Furthermore, the fact that PUP is simultaneously trained with proteins and cell lines helps us to a deeper understanding of where it tends to localize in the proteins in cell images.
Puppies can even understand on their own how different parts of the protein sequence contribute separately to overall localization.
“We’ve already seen it in training data because most other methods usually require protein staining first. Our approach is unique in that it allows proteins and cell lines to be generalized simultaneously,” says Zhang.
Puppies can generalize to invisible proteins, allowing them to capture localisation changes driven by unique protein mutations not found in human protein atlas.

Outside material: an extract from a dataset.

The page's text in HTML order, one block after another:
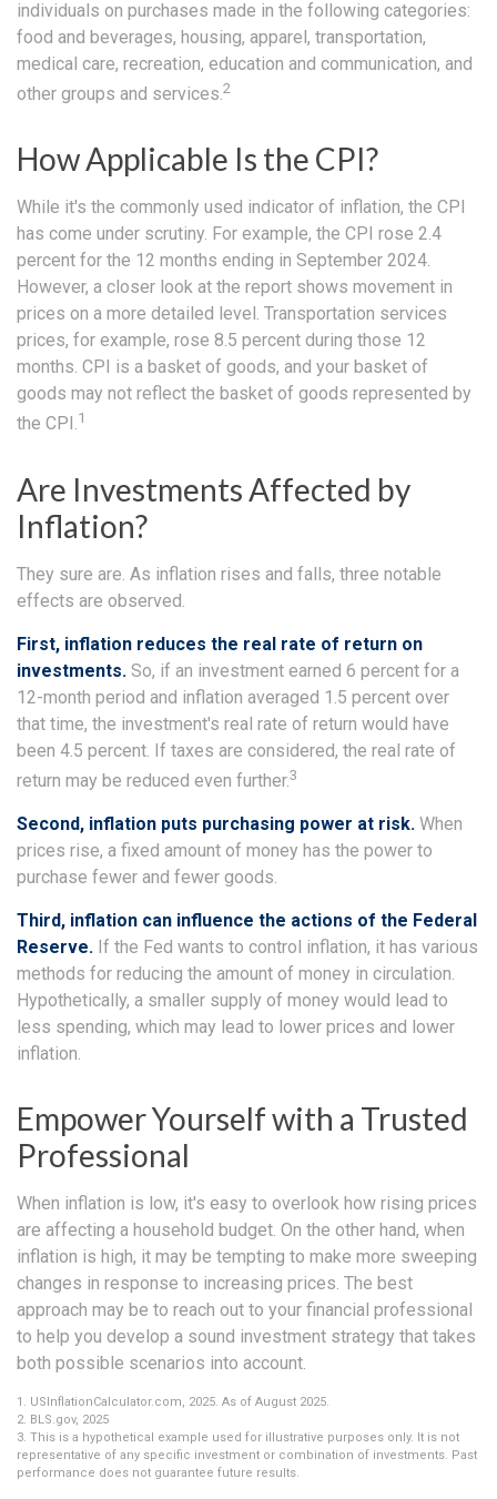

The researchers confirmed that puppies could predict the intracellular location of new proteins in invisible cell lines by conducting lab experiments and comparing results. Furthermore, when compared to the baseline AI method, puppies averaged prediction errors across the proteins tested.
In the future, researchers want to enhance puppies, so the model can understand protein-protein interactions and predict localization of multiple proteins within the cell. In the long term, puppies want to be able to make predictions from the perspective of living human tissues rather than cultured cells.
The research is funded by the Broad Institute’s Eric and Wendy Schmidt Center, the National Institutes of Health, the National Science Foundation, the Burrows Welcome Fund, the Searls Collers Foundation, the Harvard Stem Cell Research Institute, the Markin Institute, the Naval Laboratory, and the Department of Energy.